Sumitomo Corp., China Light and Power and Israel Electric Co. have submitted bids for the 4,000-megawatt project, said a senior government official involved in the bidding process.
The bids will be opened on 24 October and the contract to build and operate the plant awarded next month, said the official, who spoke in a telephone interview on condition of anonymity.
China Light and Power and Israel Electric have teamed up with local partners for the Krishnapatnam project, he said.
The six Indian companies independently bidding for the contract are Tata Power, Reliance Energy, Larsen and Toubro, Essar Power, National Thermal Power Corporation and Sterlite Industries.
A senior official at the Andhra Pradesh Power Generation Corp., in an interview from the state capital Hyderabad, said the criteria for deciding the winner includes the price at which the developer will sell the electricity.
The Krishnapatnam project is one of several 4,000-megawatt plants proposed by India, struggling to close an ever-increasing gap between electricity supply and demand as the economy surges ahead at 9% a year.
The government plans to add 100,000mw of electricity generation by 2012 to supply “power to all” in a nation of 1.1 billion people where industries, farmers and households cope with chronic outages.
“India has one of the weakest electricity infrastructures in the world, and at the same time hi-tech industries for whom power cuts are intolerable,” the chief executive of Schneider Electric, Jean-Pascal Tricoire, told AFP during a visit to India in October.
“If a power cut stops a lift from working in one of the many prestigious buildings you see being built now in India, then that building loses its value.
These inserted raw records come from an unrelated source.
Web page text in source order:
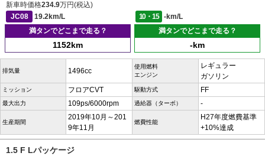
新車時価格234.9万円(税込)
JC08
19.2km/L 10・15
-km/L
満タンでどこまで走る？
1152km
満タンでどこまで走る？
-km
排気量 1496cc
使用燃料
エンジン
レギュラー
ガソリン
ミッション フロアCVT 駆動方式 FF
最大出力 109ps/6000rpm 過給器（ターボ） -
生産期間
2019年10月～201
9年11月
燃費性能
H27年度燃費基準
+10%達成
1.5 F Lパッケージ
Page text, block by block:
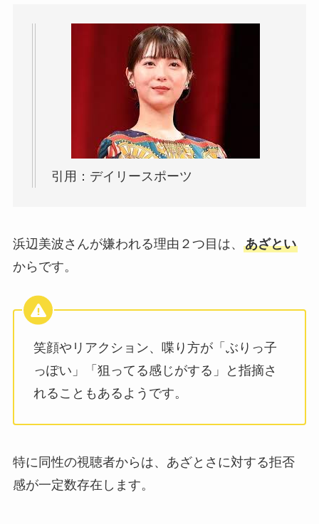
引用：デイリースポーツ
浜辺美波さんが嫌われる理由２つ目は、 あざとい
からです。
笑顔やリアクション、喋り方が「ぶりっ子
っぽい」「狙ってる感じがする」と指摘さ
れることもあるようです。
特に同性の視聴者からは、あざとさに対する拒否
感が一定数存在します。

A one-hour power cut in a stock exchange costs millions of dollars,” he said.
Companies like Schneider Electric, ABB and Siemens that provide electrical systems including power back-ups are eyeing huge sales in India as the country struggles to keep pace with demand.
The government estimates that $475 billion of investment is needed by 2012 in infrastructure including electric power, road, rail and air transport, telecommunications, water supply and irrigation.